When Deana Youngblood got back from a short vacation in South Carolina earlier this year, she knew something was wrong. “I got very sick,” she said. “I was having a difficult time breathing, coughing up horrible stuff.”
Youngblood, a store manager who currently works 13-hour shifts starting at 4:30 a.m., had no insurance. And she was getting worse by the day. Youngblood left a message for Wheeling Health Right, a local free clinic. “That was Tuesday,” she said. “On Wednesday, they said Wheeling Hospital is waiting for you for x-rays. No paperwork. I don’t have health insurance because I can’t afford it. Health Right said, ‘If the hospital sends you a bill, you bring it to us.’”
“Next thing I knew, I had a Z-Pak [antibiotics],” she said.
Wheeling Health Right is the only free clinic in the Northern Panhandle of West Virginia, serving uninsured and underinsured residents across several counties from Brooke to Tyler, an area shaped by decades of industrial decline and a significant drop in population. According to the latest census data from 2020, 124,670 people live in the Northern Panhandle, a decline of nearly 6 percent compared to 2010.
In 2024, the clinic logged about 29,000 patient visits across medical, dental, and pharmacy appointments. The clinic also partners with organizations, including the West Virginia University Eye Institute, to provide heavily discounted care.
“I can honestly tell you I get better care there than I have with any primary care physician,” Youngblood said. “I’m not saying that just to say it, I mean it. They take the time to get to know you personally, they’re so compassionate.”
She said the clinic’s responsiveness has been consistent, even during holidays. “It was a holiday, a Friday, and the clinic was closed. I got out of work late, and couldn’t make it in time to get my prescription. I left a message, and Don, the pharmacist, called me back and asked, ‘Do you need your meds today? I’ll meet you down there.’ They’re just all good people.”
She also survived a stroke five years ago, and now takes several daily medications, including one that costs about $700 a month without assistance.
Beyond acute illnesses, Youngblood depends on inhalers to manage COPD, chronic lung disease. “That inhaler is a lifesaver,” she said. “Without Health Right and that inhaler, I’d probably die.”
Clinic Key in Fragile Local System
Like Youngblood, many of Wheeling Health Right’s patients fall into coverage gaps, as they earn too much to qualify for certain safety net programs, yet are unable to afford private insurance premiums or high deductibles. Hospital closures across the area have made access even more limited, pushing more people toward the few ERs still operating.
“The need for care in our region is huge,” said Anne Ricci, executive director of Wheeling Health Right.
During a recent phone interview with Direct Relief, clinic leaders say that geography and transportation barriers routinely keep patients from attending appointments, especially when breathing problems worsen. Even for those with some insurance coverage, high deductibles, inconsistent pharmacy benefits, and Medicare Part D gaps mean essential medications are often unaffordable.
For the past year, the clinic has been able to draw on a multi-year donation of albuterol inhalers supplied by Teva Pharmaceuticals U.S. via Direct Relief, creating a reliable and consistent supply of the medications.
The inhalers have become one of the most heavily used resources in the pharmacy, said Don Rebich, a pharmacist at the clinic, and the person who Youngblood recalled came to meet her after the clinic was closed during a holiday. Since January, Wheeling Health Right has received albuterol inhalers and dispensed them to patients at no cost.
“Retail prices [for inhalers] can reach $100 or more, so many patients with chronic respiratory problems simply go without treatment,” said Rebich.
“And that shouldn’t be an option,” Ricci added, before her colleague, Linda Shelek, a nurse practitioner and clinic coordinator, chimed in, “and then they end up in the emergency room.”
Some patients have pharmacy coverage that may exclude certain medications altogether. The donated supply allows same-day dispensing and helps stabilize breathing before patients deteriorate.
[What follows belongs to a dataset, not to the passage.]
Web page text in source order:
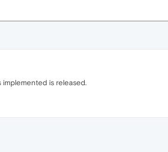
is released.
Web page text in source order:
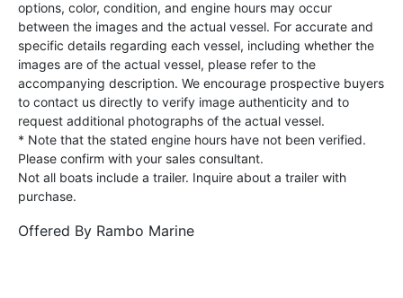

The need for inhalers often intensifies during emergencies. Ricci shared that, after a recent flood, one patient with chronic lung disease lost his only rescue inhaler while clearing mold-damaged debris from his home.
He was able to get a same-day refill from the clinic’s pharmacy and return safely to cleanup work. In Triadelphia, where flooding disrupted access to medications across multiple neighborhoods, the clinic has been providing no-cost albuterol refills throughout the ongoing recovery effort.
Other patients face chronic challenges that don’t require a disaster to impede their lives. One woman living at the YWCA struggled to climb three flights of stairs with untreated asthma until she enrolled in the program and received a no-cost inhaler, allowing her to manage daily tasks and keep medical appointments.
To address increasing healthcare access challenges, Ricci said the clinic is working to expand partnerships and mobile services while continuing to apply for grants from state and local organizations. Maintaining access to donated medications, Ricci said, remains essential for their patients, including Youngblood.
“What would be my workaround without Health Right?” Youngblood said. “I honestly don’t know.”